- Work to complete -
Nothing but the images is to be left out of your exact copy of the entries.

- Input records -
• • • • •

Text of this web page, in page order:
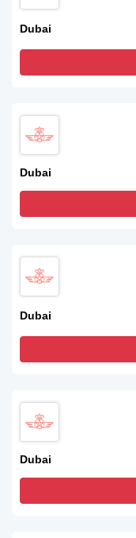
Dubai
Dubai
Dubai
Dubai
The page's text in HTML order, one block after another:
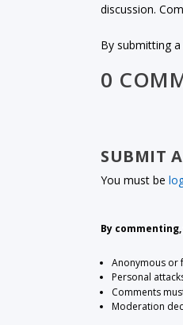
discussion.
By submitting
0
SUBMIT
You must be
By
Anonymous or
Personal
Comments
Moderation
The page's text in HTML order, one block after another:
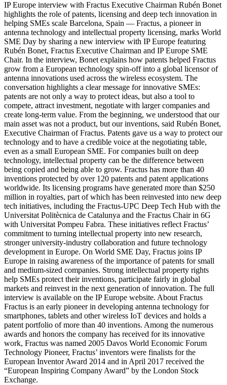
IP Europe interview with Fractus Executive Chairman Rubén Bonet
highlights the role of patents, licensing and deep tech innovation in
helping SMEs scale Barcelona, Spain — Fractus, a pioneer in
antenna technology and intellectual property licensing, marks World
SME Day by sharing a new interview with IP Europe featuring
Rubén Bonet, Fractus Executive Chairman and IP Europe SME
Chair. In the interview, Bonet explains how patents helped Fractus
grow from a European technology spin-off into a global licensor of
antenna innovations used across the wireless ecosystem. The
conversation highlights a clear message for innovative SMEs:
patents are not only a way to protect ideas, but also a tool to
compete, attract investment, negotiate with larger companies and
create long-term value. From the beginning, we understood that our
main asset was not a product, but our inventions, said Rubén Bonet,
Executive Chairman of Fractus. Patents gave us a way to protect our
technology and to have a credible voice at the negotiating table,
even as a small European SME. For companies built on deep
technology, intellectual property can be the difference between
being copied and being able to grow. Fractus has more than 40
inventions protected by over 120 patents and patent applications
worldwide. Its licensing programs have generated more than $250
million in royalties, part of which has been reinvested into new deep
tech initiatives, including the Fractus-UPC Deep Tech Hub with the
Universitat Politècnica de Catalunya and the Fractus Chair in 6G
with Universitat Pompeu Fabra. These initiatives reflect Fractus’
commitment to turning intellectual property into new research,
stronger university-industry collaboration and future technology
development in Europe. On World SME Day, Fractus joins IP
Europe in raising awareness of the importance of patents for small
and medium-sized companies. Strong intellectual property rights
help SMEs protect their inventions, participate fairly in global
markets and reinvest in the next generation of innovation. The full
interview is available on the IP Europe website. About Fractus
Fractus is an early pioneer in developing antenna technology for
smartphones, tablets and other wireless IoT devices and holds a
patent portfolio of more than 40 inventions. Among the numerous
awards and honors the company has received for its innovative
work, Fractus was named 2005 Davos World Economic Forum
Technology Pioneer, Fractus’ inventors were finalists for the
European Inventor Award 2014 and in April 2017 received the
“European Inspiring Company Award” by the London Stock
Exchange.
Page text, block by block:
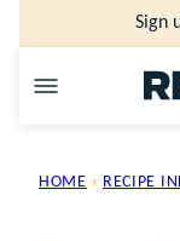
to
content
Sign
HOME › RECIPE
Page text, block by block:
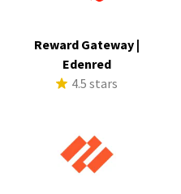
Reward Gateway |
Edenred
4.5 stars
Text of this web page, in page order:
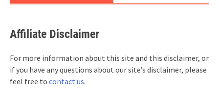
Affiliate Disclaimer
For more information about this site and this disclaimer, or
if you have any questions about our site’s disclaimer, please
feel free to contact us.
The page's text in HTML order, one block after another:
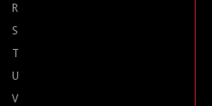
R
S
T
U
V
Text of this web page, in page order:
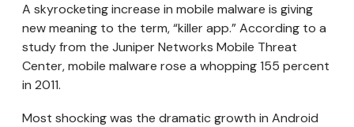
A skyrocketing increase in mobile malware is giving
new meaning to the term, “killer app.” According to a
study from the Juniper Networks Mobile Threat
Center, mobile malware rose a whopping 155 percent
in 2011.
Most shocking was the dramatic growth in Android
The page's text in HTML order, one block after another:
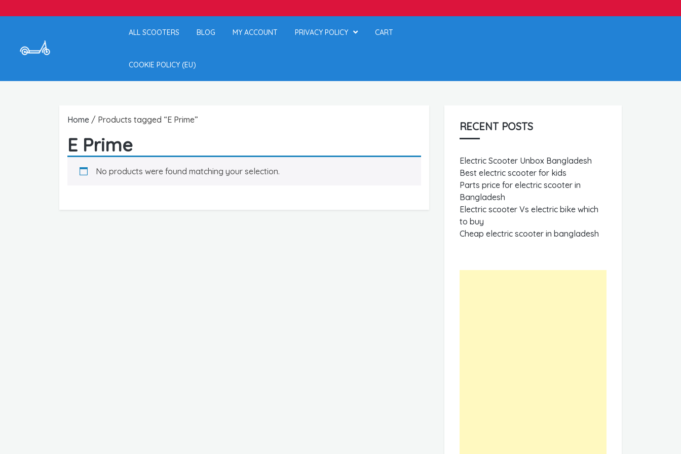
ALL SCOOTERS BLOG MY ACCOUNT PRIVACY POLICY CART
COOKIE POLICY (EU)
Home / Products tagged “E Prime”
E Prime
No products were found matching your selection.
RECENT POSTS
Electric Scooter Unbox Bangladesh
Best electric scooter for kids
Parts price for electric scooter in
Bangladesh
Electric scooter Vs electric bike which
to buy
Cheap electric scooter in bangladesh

• • • • •

- Reply -
Text of this web page, in page order:
Dubai
Dubai
Dubai
Dubai
The page's text in HTML order, one block after another:
discussion.
By submitting
0
SUBMIT
You must be
By
Anonymous or
Personal
Comments
Moderation
The page's text in HTML order, one block after another:
IP Europe interview with Fractus Executive Chairman Rubén Bonet
highlights the role of patents, licensing and deep tech innovation in
helping SMEs scale Barcelona, Spain — Fractus, a pioneer in
antenna technology and intellectual property licensing, marks World
SME Day by sharing a new interview with IP Europe featuring
Rubén Bonet, Fractus Executive Chairman and IP Europe SME
Chair. In the interview, Bonet explains how patents helped Fractus
grow from a European technology spin-off into a global licensor of
antenna innovations used across the wireless ecosystem. The
conversation highlights a clear message for innovative SMEs:
patents are not only a way to protect ideas, but also a tool to
compete, attract investment, negotiate with larger companies and
create long-term value. From the beginning, we understood that our
main asset was not a product, but our inventions, said Rubén Bonet,
Executive Chairman of Fractus. Patents gave us a way to protect our
technology and to have a credible voice at the negotiating table,
even as a small European SME. For companies built on deep
technology, intellectual property can be the difference between
being copied and being able to grow. Fractus has more than 40
inventions protected by over 120 patents and patent applications
worldwide. Its licensing programs have generated more than $250
million in royalties, part of which has been reinvested into new deep
tech initiatives, including the Fractus-UPC Deep Tech Hub with the
Universitat Politècnica de Catalunya and the Fractus Chair in 6G
with Universitat Pompeu Fabra. These initiatives reflect Fractus’
commitment to turning intellectual property into new research,
stronger university-industry collaboration and future technology
development in Europe. On World SME Day, Fractus joins IP
Europe in raising awareness of the importance of patents for small
and medium-sized companies. Strong intellectual property rights
help SMEs protect their inventions, participate fairly in global
markets and reinvest in the next generation of innovation. The full
interview is available on the IP Europe website. About Fractus
Fractus is an early pioneer in developing antenna technology for
smartphones, tablets and other wireless IoT devices and holds a
patent portfolio of more than 40 inventions. Among the numerous
awards and honors the company has received for its innovative
work, Fractus was named 2005 Davos World Economic Forum
Technology Pioneer, Fractus’ inventors were finalists for the
European Inventor Award 2014 and in April 2017 received the
“European Inspiring Company Award” by the London Stock
Exchange.
Page text, block by block:
to
content
Sign
HOME › RECIPE
Page text, block by block:
Reward Gateway |
Edenred
4.5 stars
Text of this web page, in page order:
Affiliate Disclaimer
For more information about this site and this disclaimer, or
if you have any questions about our site’s disclaimer, please
feel free to contact us.
The page's text in HTML order, one block after another:
R
S
T
U
V
Text of this web page, in page order:
A skyrocketing increase in mobile malware is giving
new meaning to the term, “killer app.” According to a
study from the Juniper Networks Mobile Threat
Center, mobile malware rose a whopping 155 percent
in 2011.
Most shocking was the dramatic growth in Android
The page's text in HTML order, one block after another:
ALL SCOOTERS BLOG MY ACCOUNT PRIVACY POLICY CART
COOKIE POLICY (EU)
Home / Products tagged “E Prime”
E Prime
No products were found matching your selection.
RECENT POSTS
Electric Scooter Unbox Bangladesh
Best electric scooter for kids
Parts price for electric scooter in
Bangladesh
Electric scooter Vs electric bike which
to buy
Cheap electric scooter in bangladesh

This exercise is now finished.